A sostenerlo, oltre a un decreto che stabilisca che – per forza – si assuma un certo numero di dipendenti di entrambi i sessi, infatti, i dati sui divari tra i salari percepiti da uomini e donne confermano amaramente la nostra tesi. Nonostante una legge promulgata nel tardo 1970 al fine di tutelare le discriminazioni di genere a livello salariale, infatti, il reddito complessivo tra i primi e le seconde continua a non essere uguale. Al di là della già importante disparità di circa il 6% per ciò che concerne un’ora di lavoro, in realtà, il gap sostanziale è riscontrabile sulla lunga distanza. Se si valutano voci non secondarie quali tipologia di contratto, premi, straordinari, ma anche di quantitativo di lavoro svolto, infatti, risulta sempre più palese come una donna guadagni meno di un uomo, anche a parità di mansioni e/o competenze. La cruda verità è che a qualsiasi livello lavorativo, oggi come ieri, un membro del gentil sesso si ammette in squadra con una crescente e costante diffidenza dovuta, soprattutto, alla possibilità di procreazione e a tutto quanto questa rischi di comportare anche in termini economici per un’azienda. Lo si percepisce subito, sin dai colloqui, concentrati ormai più sulla vita privata che sul proprio curriculum. Ciò che conta non è sapere cosa una donzella sia in grado di fare, ma se abbia intenzione o meno di prendere marito e avere dei figli. Da tale risposta, spesso, dipende l’intera chiacchierata. Non è difficile, poi, comprendere che, di conseguenza, anche i termini pensionistici subiscano notevoli variazioni. Una tenera nonnina potrà fare sempre meno regali ai suoi nipotini rispetto al suo compagno di vita.

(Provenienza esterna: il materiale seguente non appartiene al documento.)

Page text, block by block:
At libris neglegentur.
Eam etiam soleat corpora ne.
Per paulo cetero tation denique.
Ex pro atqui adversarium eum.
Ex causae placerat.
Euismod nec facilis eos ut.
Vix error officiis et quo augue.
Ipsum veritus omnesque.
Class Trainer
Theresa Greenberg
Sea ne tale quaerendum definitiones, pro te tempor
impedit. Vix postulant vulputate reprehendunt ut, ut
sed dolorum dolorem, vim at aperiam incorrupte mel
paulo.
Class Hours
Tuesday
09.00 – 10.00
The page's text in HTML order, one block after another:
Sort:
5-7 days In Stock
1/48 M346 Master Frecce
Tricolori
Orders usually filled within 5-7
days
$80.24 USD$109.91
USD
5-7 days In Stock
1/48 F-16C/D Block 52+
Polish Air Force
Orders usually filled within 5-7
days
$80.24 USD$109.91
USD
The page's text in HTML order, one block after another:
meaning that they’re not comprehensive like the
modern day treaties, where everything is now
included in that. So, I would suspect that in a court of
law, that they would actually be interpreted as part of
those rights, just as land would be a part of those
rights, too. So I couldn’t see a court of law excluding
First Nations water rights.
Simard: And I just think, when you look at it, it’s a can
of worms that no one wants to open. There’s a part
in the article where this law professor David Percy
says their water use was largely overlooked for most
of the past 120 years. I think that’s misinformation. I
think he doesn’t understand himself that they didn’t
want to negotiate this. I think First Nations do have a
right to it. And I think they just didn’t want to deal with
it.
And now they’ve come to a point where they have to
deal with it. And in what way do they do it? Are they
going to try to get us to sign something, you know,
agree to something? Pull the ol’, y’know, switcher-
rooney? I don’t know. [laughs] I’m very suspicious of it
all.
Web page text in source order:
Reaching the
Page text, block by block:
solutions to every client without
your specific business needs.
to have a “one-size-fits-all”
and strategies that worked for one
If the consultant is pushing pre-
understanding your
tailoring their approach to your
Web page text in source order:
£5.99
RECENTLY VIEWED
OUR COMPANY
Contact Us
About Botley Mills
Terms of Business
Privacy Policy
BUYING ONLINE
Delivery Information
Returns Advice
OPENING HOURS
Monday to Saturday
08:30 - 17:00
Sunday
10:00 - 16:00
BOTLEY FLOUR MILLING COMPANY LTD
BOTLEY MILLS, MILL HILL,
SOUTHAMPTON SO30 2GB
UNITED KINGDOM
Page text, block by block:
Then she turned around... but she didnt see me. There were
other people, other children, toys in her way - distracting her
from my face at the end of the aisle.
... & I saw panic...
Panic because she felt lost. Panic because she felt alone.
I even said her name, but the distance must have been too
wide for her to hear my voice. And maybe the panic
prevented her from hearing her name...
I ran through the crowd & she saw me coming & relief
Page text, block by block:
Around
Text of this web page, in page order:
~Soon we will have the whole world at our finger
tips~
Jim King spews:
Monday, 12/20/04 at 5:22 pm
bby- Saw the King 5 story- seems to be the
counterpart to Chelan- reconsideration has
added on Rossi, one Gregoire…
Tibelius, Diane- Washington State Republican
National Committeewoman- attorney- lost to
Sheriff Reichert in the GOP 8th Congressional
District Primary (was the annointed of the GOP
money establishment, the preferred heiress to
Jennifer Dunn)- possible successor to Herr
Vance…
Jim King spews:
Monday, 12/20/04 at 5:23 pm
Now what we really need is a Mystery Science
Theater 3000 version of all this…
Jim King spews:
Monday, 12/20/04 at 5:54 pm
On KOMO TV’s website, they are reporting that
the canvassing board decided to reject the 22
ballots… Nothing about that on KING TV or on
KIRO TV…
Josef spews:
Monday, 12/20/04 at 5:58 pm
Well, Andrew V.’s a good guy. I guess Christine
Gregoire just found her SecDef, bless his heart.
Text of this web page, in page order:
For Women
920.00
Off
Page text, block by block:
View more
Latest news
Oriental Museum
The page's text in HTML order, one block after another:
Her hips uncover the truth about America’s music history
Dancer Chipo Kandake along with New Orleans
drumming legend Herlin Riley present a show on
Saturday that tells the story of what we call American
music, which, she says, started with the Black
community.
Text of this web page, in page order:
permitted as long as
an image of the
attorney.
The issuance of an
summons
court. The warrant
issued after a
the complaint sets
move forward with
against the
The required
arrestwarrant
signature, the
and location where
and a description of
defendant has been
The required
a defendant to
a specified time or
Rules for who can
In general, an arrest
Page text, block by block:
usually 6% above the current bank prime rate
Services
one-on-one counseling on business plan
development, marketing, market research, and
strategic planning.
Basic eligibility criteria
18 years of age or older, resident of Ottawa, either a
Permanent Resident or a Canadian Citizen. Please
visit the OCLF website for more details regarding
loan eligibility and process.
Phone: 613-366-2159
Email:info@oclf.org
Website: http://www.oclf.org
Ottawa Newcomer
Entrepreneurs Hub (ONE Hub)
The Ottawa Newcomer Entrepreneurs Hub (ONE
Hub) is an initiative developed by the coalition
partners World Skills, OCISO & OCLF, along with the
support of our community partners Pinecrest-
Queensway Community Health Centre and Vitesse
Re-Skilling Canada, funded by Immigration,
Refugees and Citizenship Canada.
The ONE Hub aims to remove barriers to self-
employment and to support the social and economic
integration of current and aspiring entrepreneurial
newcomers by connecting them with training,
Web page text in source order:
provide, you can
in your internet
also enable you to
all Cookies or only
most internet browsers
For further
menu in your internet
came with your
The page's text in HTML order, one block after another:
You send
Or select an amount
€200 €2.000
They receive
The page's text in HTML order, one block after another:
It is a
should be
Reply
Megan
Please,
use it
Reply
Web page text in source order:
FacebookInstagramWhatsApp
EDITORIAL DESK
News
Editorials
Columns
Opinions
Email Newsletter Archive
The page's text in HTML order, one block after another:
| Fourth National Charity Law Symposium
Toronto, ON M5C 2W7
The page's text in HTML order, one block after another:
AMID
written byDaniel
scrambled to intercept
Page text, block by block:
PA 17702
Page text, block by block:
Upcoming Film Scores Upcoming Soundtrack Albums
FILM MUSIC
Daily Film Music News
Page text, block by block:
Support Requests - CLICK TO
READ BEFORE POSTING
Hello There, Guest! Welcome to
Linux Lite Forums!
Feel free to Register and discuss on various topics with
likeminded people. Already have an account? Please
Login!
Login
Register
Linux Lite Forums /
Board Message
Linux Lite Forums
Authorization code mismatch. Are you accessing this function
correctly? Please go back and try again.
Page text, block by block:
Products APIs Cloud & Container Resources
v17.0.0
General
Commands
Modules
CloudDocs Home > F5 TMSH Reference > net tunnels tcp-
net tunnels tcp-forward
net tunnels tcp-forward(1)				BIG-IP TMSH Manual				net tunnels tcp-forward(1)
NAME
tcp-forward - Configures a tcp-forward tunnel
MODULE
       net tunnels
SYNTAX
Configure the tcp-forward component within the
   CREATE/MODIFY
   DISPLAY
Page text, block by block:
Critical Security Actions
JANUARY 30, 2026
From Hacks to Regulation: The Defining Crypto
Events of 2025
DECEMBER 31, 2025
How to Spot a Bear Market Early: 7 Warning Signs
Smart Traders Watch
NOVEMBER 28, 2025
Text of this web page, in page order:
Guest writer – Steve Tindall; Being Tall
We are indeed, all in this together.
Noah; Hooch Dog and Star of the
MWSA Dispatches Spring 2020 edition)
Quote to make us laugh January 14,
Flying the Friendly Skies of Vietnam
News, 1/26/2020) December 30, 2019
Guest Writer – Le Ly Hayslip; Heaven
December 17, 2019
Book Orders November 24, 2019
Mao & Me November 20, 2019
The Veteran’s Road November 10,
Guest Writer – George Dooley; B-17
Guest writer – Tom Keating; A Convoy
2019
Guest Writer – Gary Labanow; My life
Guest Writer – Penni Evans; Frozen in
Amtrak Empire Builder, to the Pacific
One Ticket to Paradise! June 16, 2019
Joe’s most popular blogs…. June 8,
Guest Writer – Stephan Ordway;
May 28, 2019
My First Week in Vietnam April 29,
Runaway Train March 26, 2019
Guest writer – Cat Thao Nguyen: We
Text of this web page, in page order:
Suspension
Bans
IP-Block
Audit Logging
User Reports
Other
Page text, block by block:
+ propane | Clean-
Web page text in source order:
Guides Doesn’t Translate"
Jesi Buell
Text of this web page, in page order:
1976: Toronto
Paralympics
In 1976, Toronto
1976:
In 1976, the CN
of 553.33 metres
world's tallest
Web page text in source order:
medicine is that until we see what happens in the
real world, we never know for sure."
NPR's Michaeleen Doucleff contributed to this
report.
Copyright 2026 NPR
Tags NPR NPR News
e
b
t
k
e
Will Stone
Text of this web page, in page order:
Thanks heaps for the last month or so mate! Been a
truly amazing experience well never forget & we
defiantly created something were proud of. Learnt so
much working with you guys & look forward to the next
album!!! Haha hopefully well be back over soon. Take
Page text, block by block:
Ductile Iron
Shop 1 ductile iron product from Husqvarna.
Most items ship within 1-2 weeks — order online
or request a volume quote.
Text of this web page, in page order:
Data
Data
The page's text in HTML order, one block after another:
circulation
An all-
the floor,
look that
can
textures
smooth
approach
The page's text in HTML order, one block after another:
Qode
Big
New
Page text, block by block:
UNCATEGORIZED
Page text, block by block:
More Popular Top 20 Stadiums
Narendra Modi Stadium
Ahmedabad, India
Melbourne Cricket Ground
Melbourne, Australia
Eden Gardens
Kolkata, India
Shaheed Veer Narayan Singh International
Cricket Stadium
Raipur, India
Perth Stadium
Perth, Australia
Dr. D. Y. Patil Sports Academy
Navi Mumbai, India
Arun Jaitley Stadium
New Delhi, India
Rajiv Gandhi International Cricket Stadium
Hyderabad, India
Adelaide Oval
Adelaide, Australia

Il gender gap, in aggiunta alle numerosissime discrepanze di una società prevalentemente maschilista e raccomandata, ci aiuta a capire meglio, dunque, perché una proposta come quella a 5 Stelle faccia tentennare. Quando su ogni annuncio di lavoro chi lo dirama tiene molto a precisare di essere in cerca di una giovane massimo venticinquenne e di bella presenza – che, poi, alzando di poco l’asticella dell’età, è lo stesso discorso di natura berlusconiana che si fa per entrare in politica –, il vincolo delle quote rosa, nei fatti pura fuffa, appare un palliativo a cui rinunciare spaventa. Se, quindi, a partire dalla giunta romana si iniziasse a scioglierlo, probabilmente si finirebbe con il tornare a quando il lavoro, quello vero, quello importante, era solo un’attività da maschio senza la speranza che si possa dar spazio anche a noi altre, relegate, nuovamente, a sognare tutt’al più un incarico da segretaria. L’unico che per qualche arcano motivo, da sempre, pare sappiamo fare solo noi.
Al Sindaco di Roma e alla sua giunta, dunque, l’invito è di lasciar perdere lo statuto, quantomeno nei commi incriminati, e di concentrarsi a cambiare le cose dall’interno, loro che possono, comodi sulle poltrone che contano, abbandonando gli slogan e concentrandosi davvero sui meriti, differenze di genere a parte.